Coincidentally, ‘Snow Brigade’ bore comparison with one of my favourite bands of recent times, Snow Patrol, sharing not just a fascination for forming collectives interested in looking after snow, but also for delicate melodies shrouded in razor-edged guitar, as well as the odd dodgy song title. Check out opener ‘Am I Wry? No’ for a prime example of all of the above.
Vocalist Jonas Bjerre is reminiscent of long lost AOR legends The Outfield (a comparison of no use to anyone except my brother, so let’s hope he reads this) and his voice soars throughout this album, none more so than on the fantastic ‘156’ and its glorious, ever-altering bridge and repeated ‘Don’t you just love goodbyes’ refrain, which persists with the Snow Patrol references, being similar in mood and style to that band’s ‘One Night Is Not Enough’.

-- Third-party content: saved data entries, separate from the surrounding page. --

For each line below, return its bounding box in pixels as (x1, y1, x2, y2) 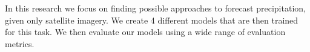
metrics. (5, 37, 35, 50)
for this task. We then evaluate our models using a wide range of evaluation (5, 25, 286, 38)
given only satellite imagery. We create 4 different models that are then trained (5, 13, 298, 26)
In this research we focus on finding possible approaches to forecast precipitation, (5, 2, 306, 14)
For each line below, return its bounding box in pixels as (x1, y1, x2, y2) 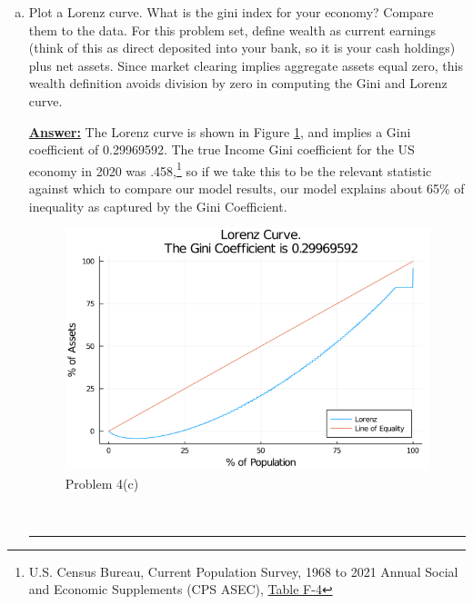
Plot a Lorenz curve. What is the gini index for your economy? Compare (28, 3, 434, 21)
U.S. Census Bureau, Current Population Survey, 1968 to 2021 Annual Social (28, 561, 458, 580)
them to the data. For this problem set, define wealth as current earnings (28, 20, 436, 39)
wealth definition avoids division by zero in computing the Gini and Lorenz (28, 74, 448, 93)
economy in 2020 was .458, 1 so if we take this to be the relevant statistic (28, 158, 432, 180)
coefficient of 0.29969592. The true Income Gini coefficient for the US (28, 140, 415, 159)
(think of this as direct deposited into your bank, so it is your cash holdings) (28, 38, 456, 57)
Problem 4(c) (65, 473, 139, 492)

‘Frengers’ is a lush sounding album, full of layer upon layer of instrumentation and yet it doesn’t feel over-produced. On first listen this may seem to bury the melodies a little but as you play it again (and again) the album grows and you find yourself humming extracts days later. However, given the oft-times obtuse song titles, it might not always be instantly clear to work out which song you’ve just remembered. For reference though, if it isn’t one of the three songs already name-checked, chances are it will be from the splendid ‘Eight Flew Over, One Was Destroyed’ (see what I mean about the titles) or the juddering ‘She Spider’.
All told, a promising debut from the Danes.